Autor: archiwum se.pl

Liga Światowa 2012, Polska - Brazylia 19.05.2012. Andrea Anastasi: Brazylijczycy się nas boją

2012-05-17 20:10

Jesteśmy czwartą drużyną rankingu światowego i to musi robić wrażenie na przeciwnikach - mówi trener polskich siatkarzy Andrea Anastasi (52 l.) przed startem Ligi Światowej. Polacy w piątek w Toronto zagrają z Brazylią i zamierzają powalczyć o pierwszą od 10 lat wygraną z canarinhos w meczach o punkty.

- Celujemy w finał Ligi Światowej, ale na drodze staje Brazylia i łatwo nie będzie - komentuje Anastasi, który na każdym kroku podkreśla wagę tej imprezy w obliczu igrzysk w Londynie. 4 lata temu reprezentacja USA została zwycięzcą LŚ, a kilka tygodni później triumfowała w turnieju olimpijskim w Pekinie. Drogą Amerykanów chcą iść Polacy.

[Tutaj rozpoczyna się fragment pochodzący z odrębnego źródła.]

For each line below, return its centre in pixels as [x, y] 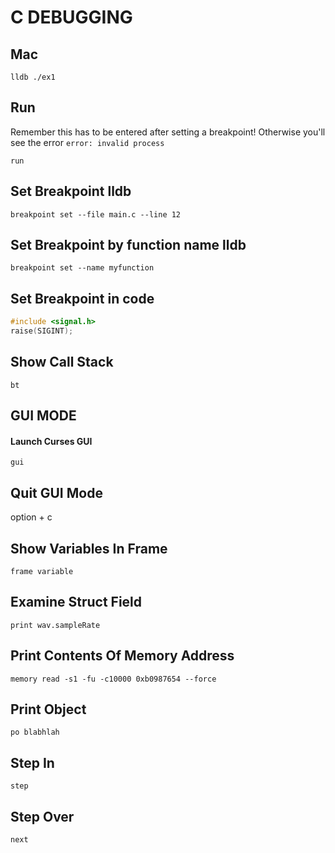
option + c [31, 517]
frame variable [42, 572]
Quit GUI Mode [56, 492]
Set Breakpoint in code [82, 298]
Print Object [48, 709]
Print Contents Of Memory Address [122, 656]
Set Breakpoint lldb [71, 191]
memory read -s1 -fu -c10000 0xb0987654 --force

Na otwarcie LŚ Brazylijczycy, których ostatnio mieliśmy "na widelcu" podczas Pucharu Świata 2011 (od 2:0 do 2:3... - red.), nie zaatakują nas pełnymi siłami. Z powodu niewyleczonych kontuzji w ekipie trenera Bernardo Rezende zabraknie dwóch gwiazd - Giby i Murilo. Do zespołu canarinhos wraca za to po 5 latach skłócony poprzednio z selekcjonerem rozgrywający Ricardo.

- Nie wiemy, na co będzie stać Brazylijczyków po tych roszadach, ale w ogóle się tym nie martwimy - zapewnia trener Anastasi. - Uważam, że mamy dużą szansę na wygraną. Przede wszystkim dlatego, że Polacy niesamowicie zyskali po ubiegłorocznym Pucharze Świata. Nie wiem, czy Brazylijczycy się nas boją, ale na pewno darzą o wiele większym szacunkiem niż kiedykolwiek. Gdy spotykam Rezende, zawsze czuję, że ma dla nas mnóstwo respektu. W końcu jesteśmy czwartą drużyną rankingu światowego i to o czymś świadczy - zauważa włoski szkoleniowiec.